Yes, there is a difference.

A classic time series decomposition model is $$ Y = T + S + C + I, $$ where

\begin{align} Y & = \text{data,} \\ T & = \text{trend,} \\ S & = \text{seasonal,} \\ C & = \text{cyclical,} \\ I & = \text{irregular (i.e. error left over).} \end{align} 'seasonal' refers to REGULAR patterns that occur with time, e.g. oatmeal sales higher in winter, or Starbucks coffee sales being highest at 7 a.m. These are usually very predictable.

'cyclical' refers to longer term patterns like business cycles. These aren't as regular as seasonality, and may involve some subjectivity in estimation.
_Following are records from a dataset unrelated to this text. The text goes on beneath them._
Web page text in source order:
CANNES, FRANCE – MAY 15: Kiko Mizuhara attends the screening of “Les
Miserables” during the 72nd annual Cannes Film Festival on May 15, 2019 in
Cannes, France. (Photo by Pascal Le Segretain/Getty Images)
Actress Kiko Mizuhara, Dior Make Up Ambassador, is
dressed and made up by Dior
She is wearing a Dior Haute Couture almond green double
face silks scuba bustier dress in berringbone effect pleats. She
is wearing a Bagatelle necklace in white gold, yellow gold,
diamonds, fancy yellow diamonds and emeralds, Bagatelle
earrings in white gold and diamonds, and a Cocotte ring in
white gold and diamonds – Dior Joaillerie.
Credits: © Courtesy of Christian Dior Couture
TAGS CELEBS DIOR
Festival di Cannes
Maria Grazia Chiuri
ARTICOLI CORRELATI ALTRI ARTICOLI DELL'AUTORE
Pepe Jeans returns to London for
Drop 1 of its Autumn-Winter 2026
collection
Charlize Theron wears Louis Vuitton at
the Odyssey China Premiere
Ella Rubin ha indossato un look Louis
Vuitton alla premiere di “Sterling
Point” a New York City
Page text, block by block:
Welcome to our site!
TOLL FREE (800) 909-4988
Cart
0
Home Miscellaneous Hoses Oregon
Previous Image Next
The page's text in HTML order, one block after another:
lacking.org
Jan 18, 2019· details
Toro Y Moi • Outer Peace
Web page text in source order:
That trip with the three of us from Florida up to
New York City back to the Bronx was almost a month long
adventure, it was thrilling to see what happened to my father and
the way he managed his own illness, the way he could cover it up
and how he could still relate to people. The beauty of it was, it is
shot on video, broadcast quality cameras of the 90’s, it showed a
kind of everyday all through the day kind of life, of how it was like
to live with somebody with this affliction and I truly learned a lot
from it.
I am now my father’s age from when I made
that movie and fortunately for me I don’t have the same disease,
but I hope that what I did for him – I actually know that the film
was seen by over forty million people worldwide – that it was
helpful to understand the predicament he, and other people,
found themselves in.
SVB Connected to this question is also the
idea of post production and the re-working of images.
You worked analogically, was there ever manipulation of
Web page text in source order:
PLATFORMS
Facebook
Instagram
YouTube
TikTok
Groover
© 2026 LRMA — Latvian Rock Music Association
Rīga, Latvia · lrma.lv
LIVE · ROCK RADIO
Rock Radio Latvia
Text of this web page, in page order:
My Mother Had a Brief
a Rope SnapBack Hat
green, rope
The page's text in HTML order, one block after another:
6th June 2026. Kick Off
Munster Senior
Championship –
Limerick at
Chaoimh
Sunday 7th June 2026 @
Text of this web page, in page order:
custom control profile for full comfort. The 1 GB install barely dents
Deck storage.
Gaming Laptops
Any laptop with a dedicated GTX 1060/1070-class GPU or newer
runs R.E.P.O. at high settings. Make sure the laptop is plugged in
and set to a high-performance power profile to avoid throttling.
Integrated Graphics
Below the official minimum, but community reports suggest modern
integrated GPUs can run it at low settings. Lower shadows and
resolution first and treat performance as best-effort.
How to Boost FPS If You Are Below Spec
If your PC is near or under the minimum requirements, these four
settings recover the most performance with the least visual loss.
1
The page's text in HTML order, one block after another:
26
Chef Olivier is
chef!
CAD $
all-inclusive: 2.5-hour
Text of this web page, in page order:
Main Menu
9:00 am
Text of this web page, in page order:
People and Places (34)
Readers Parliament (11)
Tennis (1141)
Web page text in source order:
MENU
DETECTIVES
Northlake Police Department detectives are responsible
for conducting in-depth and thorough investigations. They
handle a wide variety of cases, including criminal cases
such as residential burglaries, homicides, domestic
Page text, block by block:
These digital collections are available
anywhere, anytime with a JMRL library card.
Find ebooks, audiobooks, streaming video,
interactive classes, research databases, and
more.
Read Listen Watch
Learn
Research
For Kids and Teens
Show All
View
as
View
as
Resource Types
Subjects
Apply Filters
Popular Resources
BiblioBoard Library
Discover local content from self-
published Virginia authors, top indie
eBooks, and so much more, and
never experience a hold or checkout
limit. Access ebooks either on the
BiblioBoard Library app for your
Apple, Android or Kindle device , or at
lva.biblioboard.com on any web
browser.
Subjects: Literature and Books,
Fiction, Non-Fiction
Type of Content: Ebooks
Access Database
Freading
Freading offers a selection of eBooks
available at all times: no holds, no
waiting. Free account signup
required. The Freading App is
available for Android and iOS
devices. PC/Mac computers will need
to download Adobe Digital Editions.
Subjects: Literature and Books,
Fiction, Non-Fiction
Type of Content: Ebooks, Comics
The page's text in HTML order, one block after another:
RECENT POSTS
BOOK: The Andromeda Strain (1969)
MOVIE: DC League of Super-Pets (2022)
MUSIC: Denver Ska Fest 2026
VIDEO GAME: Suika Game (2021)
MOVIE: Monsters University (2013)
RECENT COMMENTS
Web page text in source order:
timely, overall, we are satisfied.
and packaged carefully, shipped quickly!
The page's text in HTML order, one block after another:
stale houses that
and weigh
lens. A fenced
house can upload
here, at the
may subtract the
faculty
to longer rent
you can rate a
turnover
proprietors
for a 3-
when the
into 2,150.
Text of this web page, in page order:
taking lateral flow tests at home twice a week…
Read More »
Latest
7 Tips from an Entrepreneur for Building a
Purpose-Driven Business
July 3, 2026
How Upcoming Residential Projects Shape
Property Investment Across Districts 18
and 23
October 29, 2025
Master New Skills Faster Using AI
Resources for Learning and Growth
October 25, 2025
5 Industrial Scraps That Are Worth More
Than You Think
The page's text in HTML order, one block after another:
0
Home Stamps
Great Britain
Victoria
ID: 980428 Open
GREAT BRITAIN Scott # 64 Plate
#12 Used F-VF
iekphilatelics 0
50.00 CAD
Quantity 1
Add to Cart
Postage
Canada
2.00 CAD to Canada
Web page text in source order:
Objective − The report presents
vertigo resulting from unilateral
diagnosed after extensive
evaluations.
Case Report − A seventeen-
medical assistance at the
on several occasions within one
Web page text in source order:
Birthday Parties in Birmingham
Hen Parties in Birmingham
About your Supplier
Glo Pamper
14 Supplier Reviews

'periodicity' refers to seasonal component. Periodicity could be monthly, biweekly, hourly, etc.

The equation above has $+$ signs, indicating an additive model. Multiplicative models are also commonly used if the seasonality is multiplicative.

I took out the '*' signs in deference to comments below ;)

mjc
  • 589
zbicyclist
  • 3,423
  • I believe that Trend is what's left over after removing seasonal and cyclical effects and smoothing out irregularity, so it doesn't quite fall into the frequency hierarchy of Cycles < Seasons< Irregularity, which makes it a bit tricky in my mind. I've also seen a combined TC (Trend-Cycle) factor used, where TC < S < I. (I.e. I is highest frequency, S is lower frequency, and TC is lowest frequency.) – Wayne Apr 12 '11 at 21:11
3

Perhaps. Though my take could easily be construed as a bit too anal retentive:

I tend to use the term seasonality as a metaphor for the 'seasons' of the year: i.e. Spring, Summer, Fall, Winter (or 'Almost Winter', Winter, 'Still Winter', and 'Construction' if you live in Pennsylvania...). In other words, I would expect a seasonal trend to have a periodicity of roughly 365 days.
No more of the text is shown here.